Wrire a Perl program to that reads a UniProtKB file, and classify the protein in that file as belonging to class I, class II or class III (or no class) according to the classification rules used by Bissantz et al. (2004):

"The family is considered determined if either (i) two patterns (motifs) of one family are found and none of another family, or (ii) if 3 patterns (motifs) of one family are found and not more than 1 pattern of the other families, or (iii) if 4 or more patterns (motifs) of one family are found and not more than 2 patterns of the other families."
4. Find the accession codes of some UniProtKB entries for human GPCR proteins by searching for proteins with for "GPCR" and Organism "Human". These UniProtKB entries can be used as input to your program.

### Supplementary Material

Question 2 relates to the article: Liu, Y., Sponner, A., Porter, D. and Vollrath, F. (2008) "Proline and processing of spider silks", Biomacromolecules, 9, 116-121 (PubMed)

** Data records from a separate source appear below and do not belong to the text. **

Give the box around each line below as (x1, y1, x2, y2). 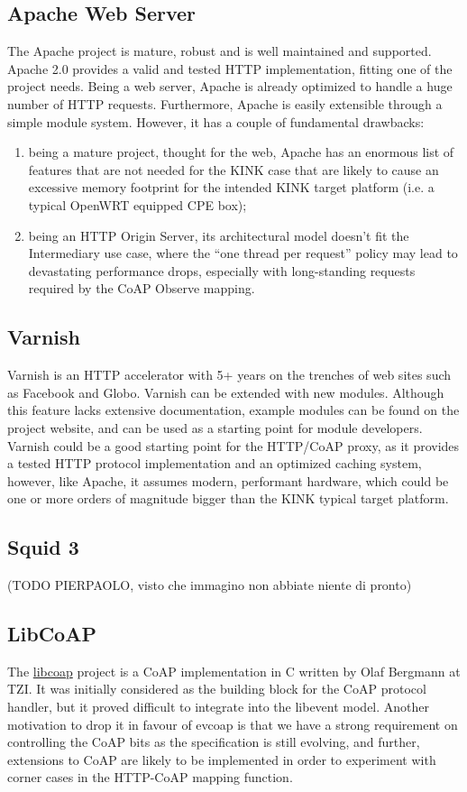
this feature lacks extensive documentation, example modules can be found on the (7, 401, 460, 419)
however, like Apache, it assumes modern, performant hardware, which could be (7, 471, 449, 490)
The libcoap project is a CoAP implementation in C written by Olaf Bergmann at (7, 661, 461, 680)
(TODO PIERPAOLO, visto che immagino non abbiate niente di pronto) (7, 576, 412, 594)
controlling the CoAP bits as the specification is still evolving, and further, (7, 732, 420, 751)
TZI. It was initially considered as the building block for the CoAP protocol (7, 679, 426, 698)
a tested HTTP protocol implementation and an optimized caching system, (7, 454, 422, 473)
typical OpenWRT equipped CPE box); (28, 195, 247, 214)
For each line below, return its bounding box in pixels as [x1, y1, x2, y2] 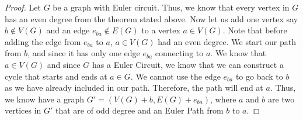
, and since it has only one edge [27, 47, 140, 59]
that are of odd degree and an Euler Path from [55, 104, 224, 116]
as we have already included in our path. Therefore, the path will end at [5, 81, 263, 94]
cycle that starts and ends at [5, 70, 107, 82]
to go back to [235, 70, 283, 82]
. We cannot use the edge [130, 70, 221, 82]
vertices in [5, 104, 41, 116]
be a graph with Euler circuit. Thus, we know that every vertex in [53, 1, 290, 13]
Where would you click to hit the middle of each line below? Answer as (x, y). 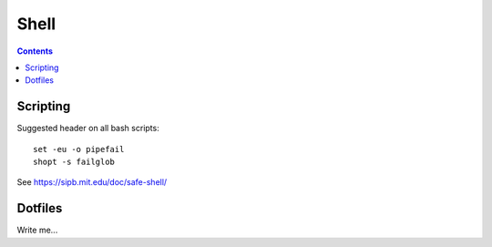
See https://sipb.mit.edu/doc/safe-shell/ (92, 182)
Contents (35, 51)
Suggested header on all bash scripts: (88, 129)
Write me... (37, 230)
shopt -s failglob (74, 162)
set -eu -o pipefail (79, 149)
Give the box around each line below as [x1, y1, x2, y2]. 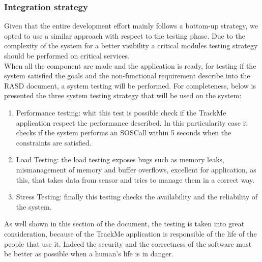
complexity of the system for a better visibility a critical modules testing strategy [4, 40, 258, 51]
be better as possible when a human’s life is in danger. [4, 248, 173, 259]
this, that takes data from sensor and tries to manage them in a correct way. [16, 174, 255, 185]
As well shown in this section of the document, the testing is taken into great [4, 218, 245, 229]
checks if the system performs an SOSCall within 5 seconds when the [16, 127, 231, 138]
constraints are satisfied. [16, 137, 92, 148]
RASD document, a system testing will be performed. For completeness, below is [4, 80, 256, 91]
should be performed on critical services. [4, 50, 130, 61]
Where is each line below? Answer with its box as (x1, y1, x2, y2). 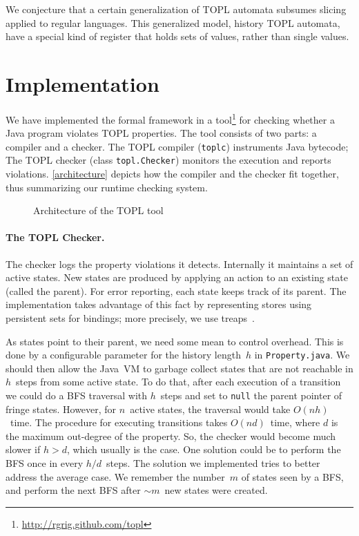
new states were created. (164, 483, 268, 497)
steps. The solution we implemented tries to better (106, 456, 320, 470)
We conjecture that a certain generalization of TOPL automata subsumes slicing (6, 2, 347, 16)
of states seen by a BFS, (241, 469, 344, 484)
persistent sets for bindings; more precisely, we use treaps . (6, 311, 255, 325)
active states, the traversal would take (130, 401, 291, 416)
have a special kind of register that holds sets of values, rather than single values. (6, 29, 349, 44)
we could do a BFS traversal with (6, 388, 148, 403)
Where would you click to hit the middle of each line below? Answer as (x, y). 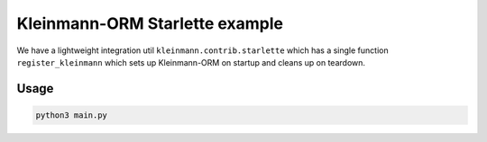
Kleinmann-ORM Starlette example (150, 23)
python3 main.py (72, 115)
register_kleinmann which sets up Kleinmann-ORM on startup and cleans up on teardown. (191, 62)
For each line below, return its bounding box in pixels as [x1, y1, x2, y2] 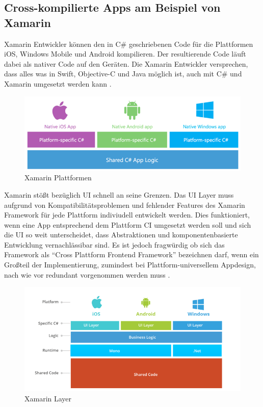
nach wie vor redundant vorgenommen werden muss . [4, 269, 170, 280]
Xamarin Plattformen [24, 172, 92, 183]
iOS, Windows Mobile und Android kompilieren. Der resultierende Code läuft [4, 48, 246, 59]
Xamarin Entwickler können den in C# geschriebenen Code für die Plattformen [4, 38, 253, 49]
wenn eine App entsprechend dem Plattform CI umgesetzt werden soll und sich [4, 219, 251, 230]
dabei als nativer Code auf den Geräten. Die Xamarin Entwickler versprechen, [4, 58, 248, 69]
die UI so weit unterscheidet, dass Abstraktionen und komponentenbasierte [4, 229, 238, 240]
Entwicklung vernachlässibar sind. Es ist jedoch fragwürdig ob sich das [4, 239, 225, 250]
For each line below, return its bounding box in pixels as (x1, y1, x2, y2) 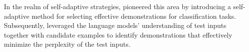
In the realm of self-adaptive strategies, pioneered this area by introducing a (4, 1, 231, 11)
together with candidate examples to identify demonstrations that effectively (4, 29, 232, 39)
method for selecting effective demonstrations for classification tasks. (31, 11, 236, 21)
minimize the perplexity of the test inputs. (4, 39, 131, 49)
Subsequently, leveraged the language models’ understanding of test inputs (4, 20, 227, 30)
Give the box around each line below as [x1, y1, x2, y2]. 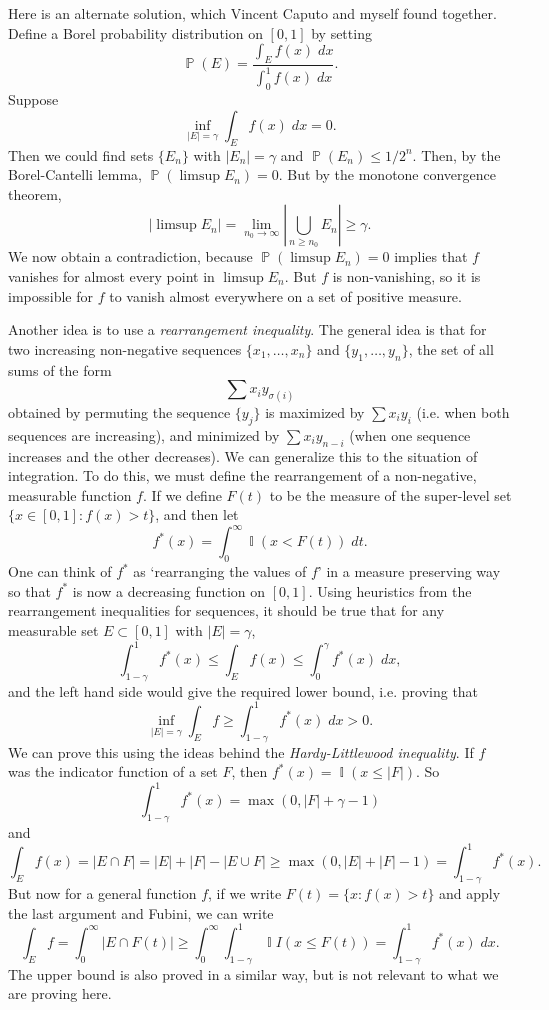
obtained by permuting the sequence [8, 401, 231, 422]
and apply [439, 883, 501, 904]
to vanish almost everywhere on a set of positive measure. [109, 285, 462, 306]
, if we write [208, 883, 282, 904]
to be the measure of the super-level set [269, 484, 512, 505]
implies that [394, 246, 468, 267]
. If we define [142, 484, 222, 505]
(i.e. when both [416, 401, 510, 422]
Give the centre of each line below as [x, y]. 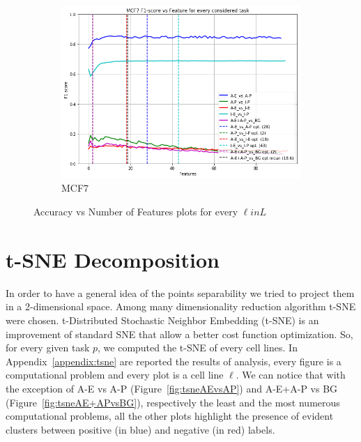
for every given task [48, 348]
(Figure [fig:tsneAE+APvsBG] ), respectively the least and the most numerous [173, 402]
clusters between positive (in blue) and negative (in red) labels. [140, 429]
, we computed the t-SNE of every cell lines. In [198, 348]
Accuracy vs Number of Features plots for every [136, 212]
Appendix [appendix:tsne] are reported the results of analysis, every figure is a [174, 361]
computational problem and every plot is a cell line [115, 375]
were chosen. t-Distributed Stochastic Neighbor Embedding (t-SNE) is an [162, 320]
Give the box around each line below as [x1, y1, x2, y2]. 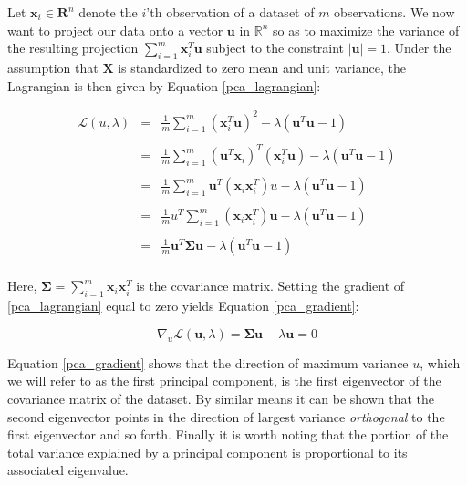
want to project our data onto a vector [7, 20, 223, 39]
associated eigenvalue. [7, 460, 129, 480]
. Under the [387, 38, 451, 57]
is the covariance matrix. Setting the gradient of [136, 276, 405, 295]
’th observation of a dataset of [146, 3, 315, 21]
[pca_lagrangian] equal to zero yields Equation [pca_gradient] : [7, 296, 359, 315]
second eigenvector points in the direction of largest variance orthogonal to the [7, 407, 445, 426]
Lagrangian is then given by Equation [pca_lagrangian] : [7, 76, 321, 95]
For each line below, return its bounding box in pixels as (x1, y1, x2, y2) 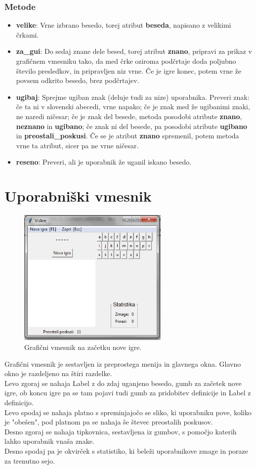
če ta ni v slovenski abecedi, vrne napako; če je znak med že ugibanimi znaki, (16, 101, 250, 112)
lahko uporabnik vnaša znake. (4, 436, 94, 446)
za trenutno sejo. (4, 455, 55, 466)
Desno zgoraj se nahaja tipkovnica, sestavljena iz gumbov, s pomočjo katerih (4, 426, 237, 436)
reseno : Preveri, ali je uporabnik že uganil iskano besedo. (16, 157, 192, 167)
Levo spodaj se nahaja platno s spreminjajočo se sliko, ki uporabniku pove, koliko (4, 407, 252, 417)
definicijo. (4, 397, 34, 407)
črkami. (16, 29, 39, 40)
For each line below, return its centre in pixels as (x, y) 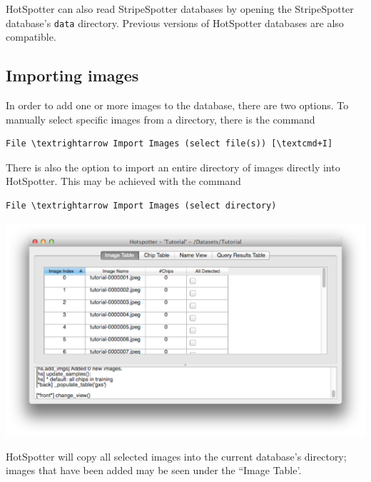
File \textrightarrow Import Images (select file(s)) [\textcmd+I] (169, 144)
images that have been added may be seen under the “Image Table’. (154, 470)
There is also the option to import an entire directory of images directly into (173, 167)
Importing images (72, 75)
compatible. (31, 37)
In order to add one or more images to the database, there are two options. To (177, 105)
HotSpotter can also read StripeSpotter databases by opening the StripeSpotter (180, 9)
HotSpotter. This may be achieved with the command (123, 181)
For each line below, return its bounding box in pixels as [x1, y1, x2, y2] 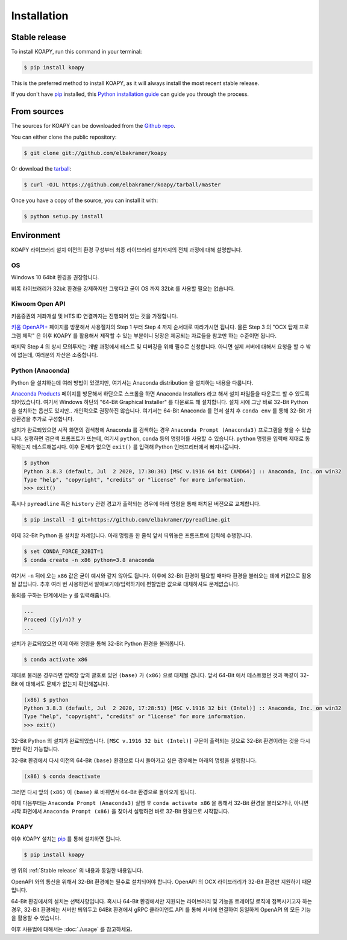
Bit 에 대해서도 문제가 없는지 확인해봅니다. [11, 680, 110, 687]
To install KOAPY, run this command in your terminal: [11, 48, 142, 55]
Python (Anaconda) [11, 367, 70, 375]
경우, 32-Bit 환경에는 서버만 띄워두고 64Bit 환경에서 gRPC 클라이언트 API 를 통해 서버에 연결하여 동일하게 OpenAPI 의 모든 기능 [11, 906, 311, 913]
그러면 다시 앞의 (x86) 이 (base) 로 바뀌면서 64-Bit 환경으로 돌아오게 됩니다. [11, 788, 196, 795]
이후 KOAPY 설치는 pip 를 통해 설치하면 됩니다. [11, 835, 122, 842]
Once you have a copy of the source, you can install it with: [11, 197, 158, 204]
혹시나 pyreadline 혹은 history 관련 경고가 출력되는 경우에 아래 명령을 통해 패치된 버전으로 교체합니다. [11, 500, 261, 508]

Question 3 relates to the article: Bissantz, C., Logean, A. and Rognan, D. (2004) "High-throughput modeling of human G-protein coupled receptors: amino acid sequence alignment, three-dimensional model building, and receptor library screening.", J. Chem. Inf. Comput. Sci., 44, 1162-1176 (PubMed)

### What to demonstrate or hand in

You do not have to demonstrate or hand in anything in connection with this set of exercises, but you should ensure that you have completed the earlier computer labs, and check that your completed assignments have been recorded correctly.